Q2.3 — G vs composition for an irreversible reaction

For combustion of methane (ΔG = −818 kJ/mol), the curve would drop steeply from the reactant side and reach its minimum only when the system has converted almost all reactants to products—the minimum would be located very close to the right-hand (pure products) end [1]. The difference in G between reactants and products would be enormous (∼818 kJ/mol per mole), compared to only 33 kJ/mol for the Haber process [1]. There would be essentially no region where the curve “curves back” to favour any significant amount of reactants at equilibrium—the equilibrium mixture is almost purely products [1].

Q3 — Cause-and-effect chain (sample answers)
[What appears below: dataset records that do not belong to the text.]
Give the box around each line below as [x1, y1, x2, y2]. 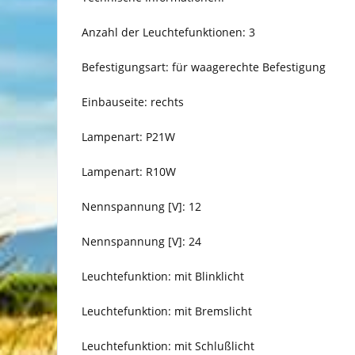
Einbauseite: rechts [82, 94, 184, 110]
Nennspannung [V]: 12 [82, 199, 201, 215]
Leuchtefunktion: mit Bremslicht [82, 303, 252, 319]
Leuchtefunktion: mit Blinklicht [82, 269, 244, 284]
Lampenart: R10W [82, 164, 176, 180]
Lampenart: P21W [82, 129, 175, 145]
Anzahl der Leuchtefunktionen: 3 [82, 25, 255, 40]
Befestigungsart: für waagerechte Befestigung [82, 59, 326, 75]
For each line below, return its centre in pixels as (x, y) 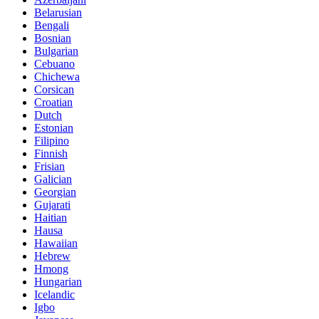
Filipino (52, 140)
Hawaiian (56, 243)
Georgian (55, 192)
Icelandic (54, 294)
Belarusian (58, 12)
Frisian (49, 166)
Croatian (53, 102)
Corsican (54, 89)
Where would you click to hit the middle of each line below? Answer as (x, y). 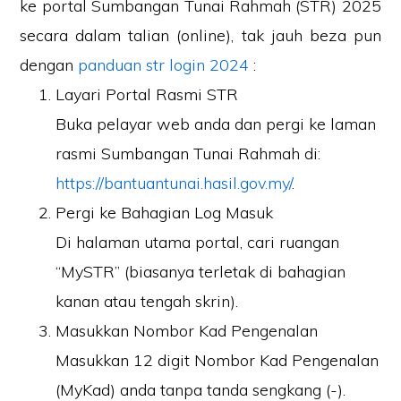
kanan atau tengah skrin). (147, 301)
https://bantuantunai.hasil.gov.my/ (174, 183)
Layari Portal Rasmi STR (147, 94)
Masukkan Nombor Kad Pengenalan (187, 331)
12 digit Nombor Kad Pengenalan (256, 360)
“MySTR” (88, 272)
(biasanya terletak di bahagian (233, 272)
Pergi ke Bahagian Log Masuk (165, 213)
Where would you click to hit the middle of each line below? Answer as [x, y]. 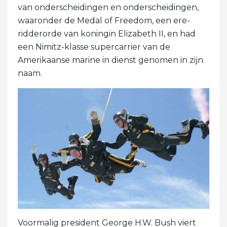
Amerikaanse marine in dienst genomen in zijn [110, 60]
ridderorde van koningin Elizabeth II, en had [107, 33]
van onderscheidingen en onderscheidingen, [108, 7]
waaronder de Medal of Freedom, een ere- [104, 20]
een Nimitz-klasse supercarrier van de [94, 47]
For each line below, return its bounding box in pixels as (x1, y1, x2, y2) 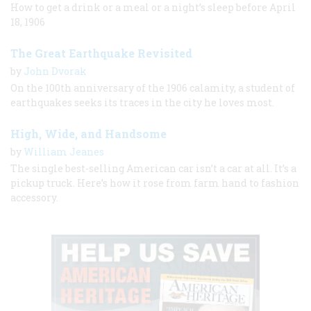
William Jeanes (24, 144, 104, 158)
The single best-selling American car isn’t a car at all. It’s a (10, 161, 296, 175)
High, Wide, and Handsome (10, 126, 167, 141)
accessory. (10, 190, 58, 204)
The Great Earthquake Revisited (10, 45, 192, 60)
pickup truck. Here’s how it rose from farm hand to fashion (10, 176, 299, 190)
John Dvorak (24, 64, 87, 78)
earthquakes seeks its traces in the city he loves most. (10, 95, 274, 109)
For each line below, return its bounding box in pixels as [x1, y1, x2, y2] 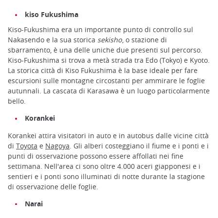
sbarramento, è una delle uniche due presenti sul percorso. [8, 45, 202, 55]
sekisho [97, 35, 122, 45]
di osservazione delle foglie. [8, 182, 98, 191]
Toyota [16, 141, 37, 150]
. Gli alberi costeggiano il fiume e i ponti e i [70, 141, 209, 150]
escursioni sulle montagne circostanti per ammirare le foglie [8, 76, 205, 86]
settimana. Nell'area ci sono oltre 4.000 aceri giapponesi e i [8, 161, 200, 171]
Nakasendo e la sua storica [8, 35, 97, 45]
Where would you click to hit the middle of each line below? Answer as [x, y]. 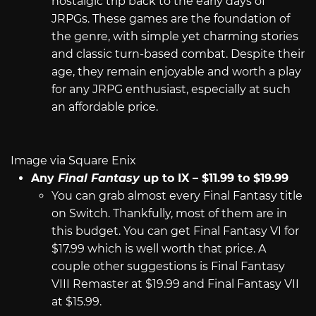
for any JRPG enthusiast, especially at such [171, 90]
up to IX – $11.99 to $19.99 [214, 178]
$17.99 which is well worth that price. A [158, 249]
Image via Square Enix [73, 161]
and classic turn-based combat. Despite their [178, 54]
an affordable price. [104, 107]
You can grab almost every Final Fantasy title [177, 196]
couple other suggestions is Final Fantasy [168, 267]
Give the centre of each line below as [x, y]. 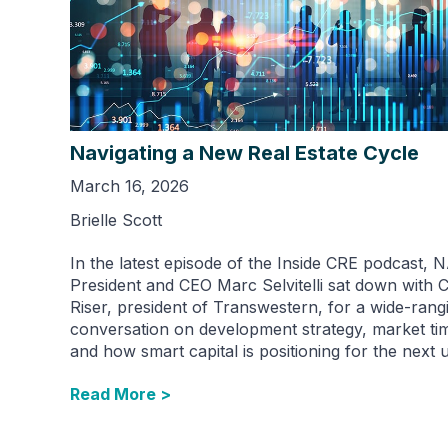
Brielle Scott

Effect 1: The forward reaction (photosynthesis) is highly non-spontaneous (ΔG >> 0) and cannot proceed without a large external energy input; left alone, the reaction would not occur at all.

Effect 2: Absorbed solar energy provides the thermodynamic input needed to drive the non-spontaneous forward reaction; the light energy is converted into chemical potential energy stored in glucose molecules.

Effect 3: The leaf is an open system—CO2 enters and O2 leaves continuously through stomata, so the system can never reach a closed-system dynamic equilibrium; the concentrations of reactants and products are continuously replenished and depleted.

Effect 4: Without photon input, the non-spontaneous photosynthesis reaction stops; the spontaneous reverse reaction (cellular respiration and decomposition, ΔG = −2870 kJ/mol) dominates, converting glucose back to CO2 and H2O.

Overall outcome: Photosynthesis is a non-equilibrium process because it requires continuous external energy input (solar radiation), occurs in an open system that cannot attain dynamic equilibrium, and has a large positive ΔG that makes the forward reaction non-spontaneous without that energy input. [1 mark]

Q4.1 — Incitec Pivot: ΔG° and reversibility

Both ΔG° values (−33 and −141 kJ/mol) are negative but not very large in magnitude. This means that, while the forward direction is thermodynamically favoured, the reverse direction is also thermodynamically accessible—the free energy minimum lies at an intermediate composition with measurable amounts of both reactants and products present. Neither reaction goes “to completion” as a reaction with |ΔG°| >> 100 kJ/mol would.

Q4.2 — How recycling improves yield without changing K

At equilibrium in a single pass, the system reaches a fixed composition determined by K [1]. By removing NH3 from the exit stream (product extraction) and returning the remaining N2 and H2 to the reactor inlet, the plant is effectively running the same closed-system equilibrium multiple times [1]. Each pass converts 15–25% of the recirculating gas to NH3; after multiple cycles, the cumulative yield can exceed 95%—all without changing K, ΔG°, or the position of equilibrium for any single pass [1].

Q5 — Compare and contrast table (sample answers)

Reversible (H2 + I2 ⇌ 2HI) | Irreversible (bushfire combustion):

  • |ΔG°|: Small/moderate (~3.5 kJ/mol) | Very large (~hundreds–thousands kJ/mol)
  • Sealed flask possible?: Yes, equilibrium reached | No, open system; gases escape
  • Arrow: Double arrow ⇌ | Single arrow →
  • ΔG at equilibrium: ΔG = 0 at equilibrium | Not applicable (no equilibrium reached)
  • Reactants at completion: Yes, measurable amounts of H2, I2 remain | No, essentially all reactants consumed
  • ΔS: Near zero (similar moles of gas, 2 mol → 2 mol) | Large positive (solid biomass → CO2 gas + H2O)
  • System type: Closed (sealed container) | Open (products disperse into atmosphere)
  • Catalyst role: Speeds up approach to same equilibrium; does not change yield | Speeds up combustion (ignition); does not change products or irreversibility

Award 1 mark per row where both columns are correctly and meaningfully contrasted (max 8).